* Task requirements
Whenever the string "more" appears in a line below, please copy the line out.

═══ Given data ═══

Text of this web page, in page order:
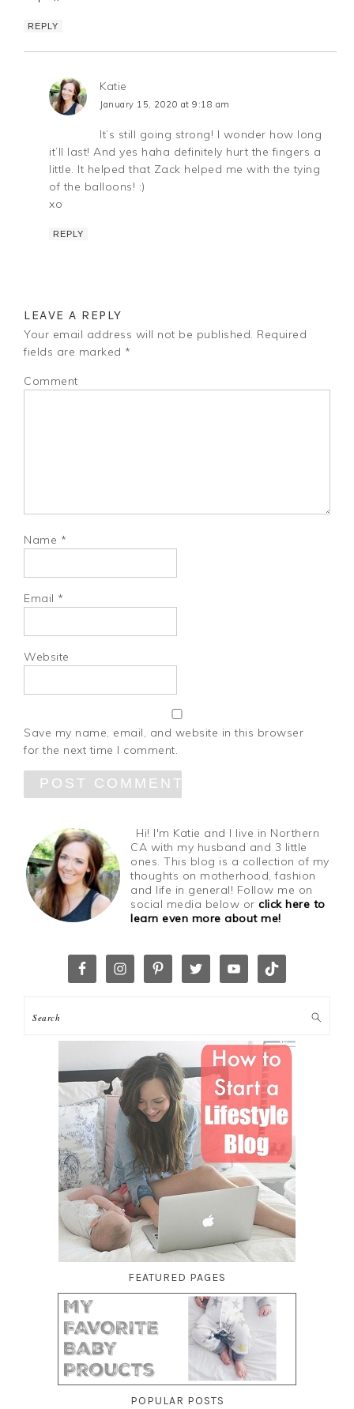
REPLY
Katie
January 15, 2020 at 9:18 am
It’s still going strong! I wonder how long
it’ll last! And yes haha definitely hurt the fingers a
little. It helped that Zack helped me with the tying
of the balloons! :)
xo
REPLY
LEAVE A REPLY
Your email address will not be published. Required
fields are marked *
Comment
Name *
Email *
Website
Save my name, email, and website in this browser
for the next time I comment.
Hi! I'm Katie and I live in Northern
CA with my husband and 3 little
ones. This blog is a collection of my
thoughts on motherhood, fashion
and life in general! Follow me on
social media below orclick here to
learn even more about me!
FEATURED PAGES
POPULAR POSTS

═══
═══ Given data ═══

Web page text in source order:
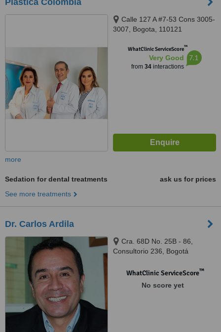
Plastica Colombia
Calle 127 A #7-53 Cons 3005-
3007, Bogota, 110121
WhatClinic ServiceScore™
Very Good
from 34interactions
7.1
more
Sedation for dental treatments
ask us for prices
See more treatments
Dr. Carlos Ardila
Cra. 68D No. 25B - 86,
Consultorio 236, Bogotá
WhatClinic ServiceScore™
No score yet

═══

* Exercise result
learn even more about me!
more
See more treatments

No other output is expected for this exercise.